Your task: Lines containing the word "short" in the data below: say how many, with no other text.

BEGIN Dataset content

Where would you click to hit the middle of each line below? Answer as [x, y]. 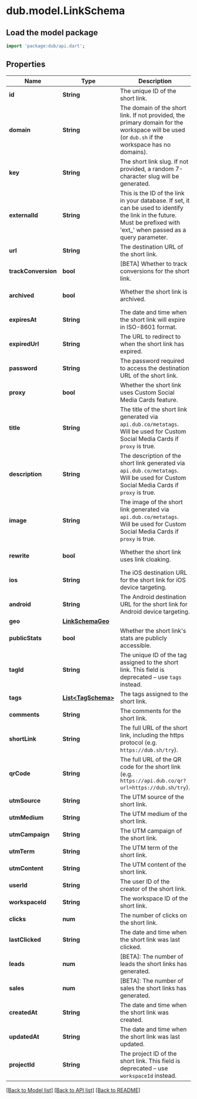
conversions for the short [154, 271]
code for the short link [150, 767]
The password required [152, 361]
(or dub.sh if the [142, 137]
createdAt [23, 1012]
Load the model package [52, 33]
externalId [23, 215]
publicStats [26, 638]
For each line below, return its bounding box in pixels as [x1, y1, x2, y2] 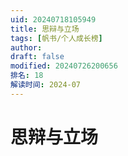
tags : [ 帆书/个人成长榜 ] [10, 33, 103, 43]
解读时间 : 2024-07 [10, 80, 82, 90]
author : [10, 42, 43, 53]
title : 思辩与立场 [10, 24, 80, 34]
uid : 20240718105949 [10, 14, 97, 25]
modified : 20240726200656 [10, 61, 118, 71]
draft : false [10, 52, 65, 62]
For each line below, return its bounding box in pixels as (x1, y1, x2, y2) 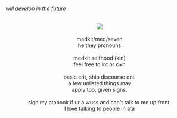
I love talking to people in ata (64, 105, 135, 113)
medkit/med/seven (76, 36, 123, 43)
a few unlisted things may (68, 80, 131, 87)
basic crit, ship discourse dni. (63, 73, 136, 80)
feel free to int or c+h (73, 61, 126, 68)
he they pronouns (77, 42, 122, 49)
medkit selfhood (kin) (73, 54, 126, 62)
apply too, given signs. (72, 86, 128, 94)
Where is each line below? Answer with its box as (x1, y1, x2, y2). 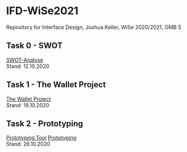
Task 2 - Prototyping (6, 118, 83, 128)
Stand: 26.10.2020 (6, 140, 50, 148)
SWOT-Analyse (6, 56, 43, 63)
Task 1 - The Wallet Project (6, 80, 107, 90)
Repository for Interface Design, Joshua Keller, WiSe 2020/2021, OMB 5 (6, 24, 182, 31)
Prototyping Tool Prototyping (6, 134, 77, 141)
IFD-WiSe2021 (6, 4, 79, 18)
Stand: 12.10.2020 (6, 62, 50, 70)
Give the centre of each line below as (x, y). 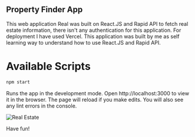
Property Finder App (44, 10)
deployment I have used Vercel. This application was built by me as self (93, 36)
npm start (18, 82)
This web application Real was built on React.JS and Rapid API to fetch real (97, 24)
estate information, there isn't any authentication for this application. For (94, 30)
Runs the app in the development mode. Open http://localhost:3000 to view (98, 93)
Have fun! (18, 128)
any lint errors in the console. (42, 106)
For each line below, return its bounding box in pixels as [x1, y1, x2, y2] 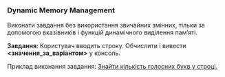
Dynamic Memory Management [7, 5, 116, 15]
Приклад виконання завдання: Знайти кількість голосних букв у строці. [7, 63, 218, 71]
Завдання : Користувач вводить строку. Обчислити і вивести [7, 42, 186, 50]
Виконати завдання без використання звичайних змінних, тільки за [7, 21, 205, 30]
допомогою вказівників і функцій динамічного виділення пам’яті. [7, 28, 198, 36]
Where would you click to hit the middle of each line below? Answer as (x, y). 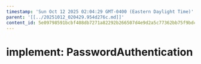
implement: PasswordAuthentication (100, 52)
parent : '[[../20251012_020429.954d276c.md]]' (65, 17)
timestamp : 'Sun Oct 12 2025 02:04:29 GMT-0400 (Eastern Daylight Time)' (100, 12)
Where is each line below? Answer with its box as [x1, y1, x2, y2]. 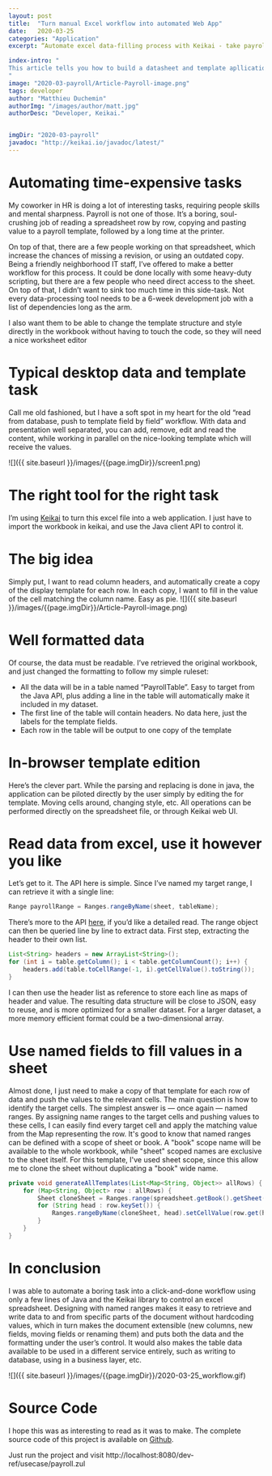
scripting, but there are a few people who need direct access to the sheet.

END Dataset content

Written response: 2